··· The records

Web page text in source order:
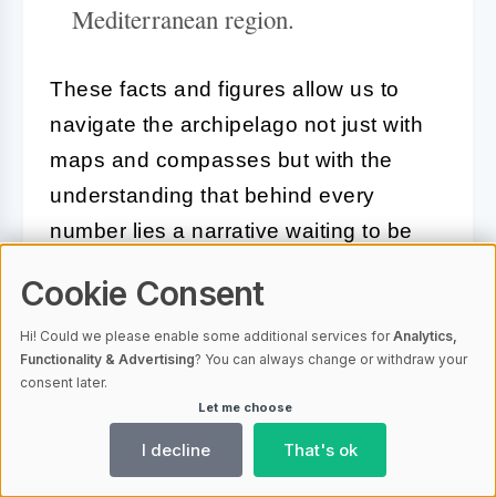
Mediterranean region.
These facts and figures allow us to
navigate the archipelago not just with
maps and compasses but with the
understanding that behind every
number lies a narrative waiting to be
captivating as the seas that cradle
these enchanting islands.
Cultural and Historical Influences
on Croatian Island Names
Cookie Consent
Hi! Could we please enable some additional services forAnalytics,
Functionality & Advertising? You can always change or withdraw your
consent later.
Let me choose
I decline That's ok
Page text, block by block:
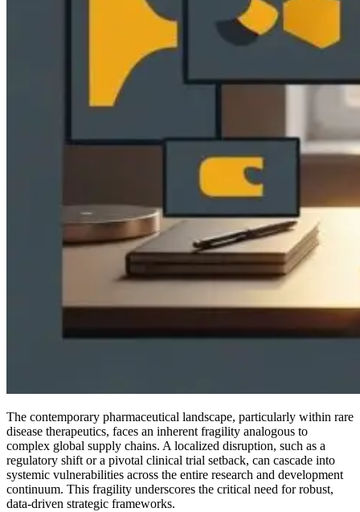
The contemporary pharmaceutical landscape, particularly within rare
disease therapeutics, faces an inherent fragility analogous to
complex global supply chains. A localized disruption, such as a
regulatory shift or a pivotal clinical trial setback, can cascade into
systemic vulnerabilities across the entire research and development
continuum. This fragility underscores the critical need for robust,
data-driven strategic frameworks.
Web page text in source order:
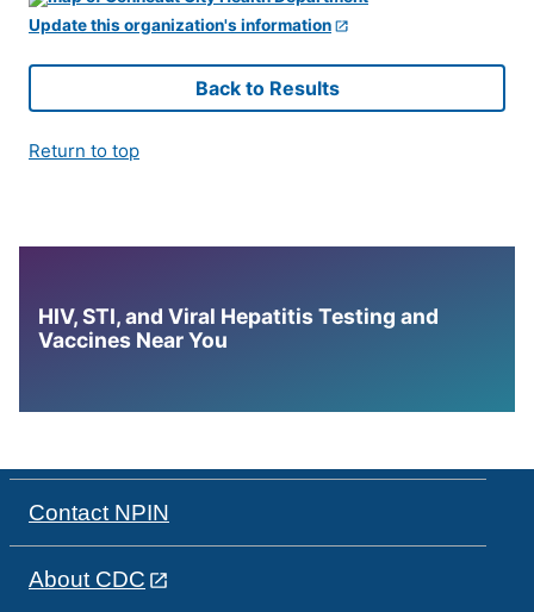
Update this organization's information
Back to Results
Return to top
HIV, STI, and Viral Hepatitis Testing and
Vaccines Near You
Contact NPIN
About CDC

······

- Task to complete -
With the pictures left out, restate word for word every line of the data above, from the first down to the line that contains "Hi! Could we".

- Response to this exercise -
Web page text in source order:
Mediterranean region.
These facts and figures allow us to
navigate the archipelago not just with
maps and compasses but with the
understanding that behind every
number lies a narrative waiting to be
captivating as the seas that cradle
these enchanting islands.
Cultural and Historical Influences
on Croatian Island Names
Cookie Consent
Hi! Could we please enable some additional services forAnalytics,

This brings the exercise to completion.